Pennsylvania’s ever-shifting political lines have made the state a focal point for strategists. This year’s elections include a populist Democratic nominee for the Senate and a far-right Republican running in a tight race for governor. Much of southeastern Pennsylvania, where water and wastewater privatization is currently concentrated, is traditionally Republican territory. But many of the counties in the region voted Democratic in the last few presidential elections.

The politics of the few dozen Pennsylvania water organizers that I met stretch across party lines. Cooper and Greek are both registered Republicans, but as Cooper told me, he now just votes for “the best candidate.” Margo Woodacre, a retired teacher who started the group Keep Water Affordable in New Garden Township, was briefly a Republican state senator in Delaware but has since changed party affiliations. Meanwhile, McMahon is a socialist, and Smith is a Bernie Sanders supporter. As we walked by her car earlier this spring, Smith pointed to its bumper, plastered with stickers for Bernie, Medicare for All, and an assortment of other left causes. “I’m not trying to be a cliché,” she said. “But it’s a bit of a cliché.”
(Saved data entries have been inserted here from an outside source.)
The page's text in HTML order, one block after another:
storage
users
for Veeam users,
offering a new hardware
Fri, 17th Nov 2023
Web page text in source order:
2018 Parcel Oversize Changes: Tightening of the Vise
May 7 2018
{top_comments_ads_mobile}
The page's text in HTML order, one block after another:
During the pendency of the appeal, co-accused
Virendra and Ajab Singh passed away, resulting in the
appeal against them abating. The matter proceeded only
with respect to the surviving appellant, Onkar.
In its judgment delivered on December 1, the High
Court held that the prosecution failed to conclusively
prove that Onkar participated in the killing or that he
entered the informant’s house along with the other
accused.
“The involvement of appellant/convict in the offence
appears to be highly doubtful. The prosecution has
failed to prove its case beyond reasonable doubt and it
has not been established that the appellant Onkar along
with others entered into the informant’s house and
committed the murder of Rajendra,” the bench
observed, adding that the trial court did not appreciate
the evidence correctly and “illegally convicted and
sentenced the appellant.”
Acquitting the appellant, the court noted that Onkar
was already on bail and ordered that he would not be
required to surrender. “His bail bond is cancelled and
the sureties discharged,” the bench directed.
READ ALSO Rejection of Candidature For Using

Among the many new organizers, everyone seemed to note the ease of working across the binary of the political parties. As McMahon put it: “We had Trump voters collecting petition signatures next to me, and I was saying, ‘I am a socialist, by the way.’ We were all fighting this corporate takeover.”
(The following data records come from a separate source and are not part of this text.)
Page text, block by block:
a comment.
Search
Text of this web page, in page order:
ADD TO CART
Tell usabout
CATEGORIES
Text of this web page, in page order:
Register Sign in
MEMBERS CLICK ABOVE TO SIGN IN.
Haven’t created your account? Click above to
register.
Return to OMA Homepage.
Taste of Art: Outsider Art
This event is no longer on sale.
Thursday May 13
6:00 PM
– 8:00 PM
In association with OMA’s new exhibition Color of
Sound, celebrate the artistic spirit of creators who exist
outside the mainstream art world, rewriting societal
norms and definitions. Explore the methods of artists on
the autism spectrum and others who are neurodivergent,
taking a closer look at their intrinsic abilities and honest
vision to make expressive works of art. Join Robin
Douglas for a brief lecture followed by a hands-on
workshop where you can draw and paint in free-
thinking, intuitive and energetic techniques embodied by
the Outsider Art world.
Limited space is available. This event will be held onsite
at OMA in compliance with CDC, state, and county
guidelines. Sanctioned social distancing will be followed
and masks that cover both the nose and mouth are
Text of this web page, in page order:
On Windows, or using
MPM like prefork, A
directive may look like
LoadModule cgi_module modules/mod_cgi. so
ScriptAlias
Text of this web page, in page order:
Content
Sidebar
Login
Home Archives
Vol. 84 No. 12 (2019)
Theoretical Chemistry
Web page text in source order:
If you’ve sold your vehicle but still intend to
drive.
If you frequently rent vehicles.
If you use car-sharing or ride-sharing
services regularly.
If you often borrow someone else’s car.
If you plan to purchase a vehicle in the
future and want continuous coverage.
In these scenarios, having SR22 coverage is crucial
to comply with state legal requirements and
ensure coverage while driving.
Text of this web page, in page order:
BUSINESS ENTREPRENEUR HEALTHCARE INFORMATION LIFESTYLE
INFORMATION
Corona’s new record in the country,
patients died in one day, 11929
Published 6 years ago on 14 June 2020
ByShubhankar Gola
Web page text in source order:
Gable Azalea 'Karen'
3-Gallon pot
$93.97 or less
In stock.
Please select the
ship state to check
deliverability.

Organizing against water privatization is not going to cover over this country’s political divides. Nor does it offer a shortcut to building a mass working-class politics. Challenging multibillion-dollar companies will also never be easy, but it does present an opportunity to link the growing disaffection with corporations and with the country’s two main parties to concrete steps forward.

Demands that run along a top-versus-bottom axis rather than a left-versus-right axis can provide political inroads. As Catherine Miller, who leads CWA’s anti-privatization campaign, told me, “This really is a nonpartisan issue. It’s more like public good versus corporate greed.”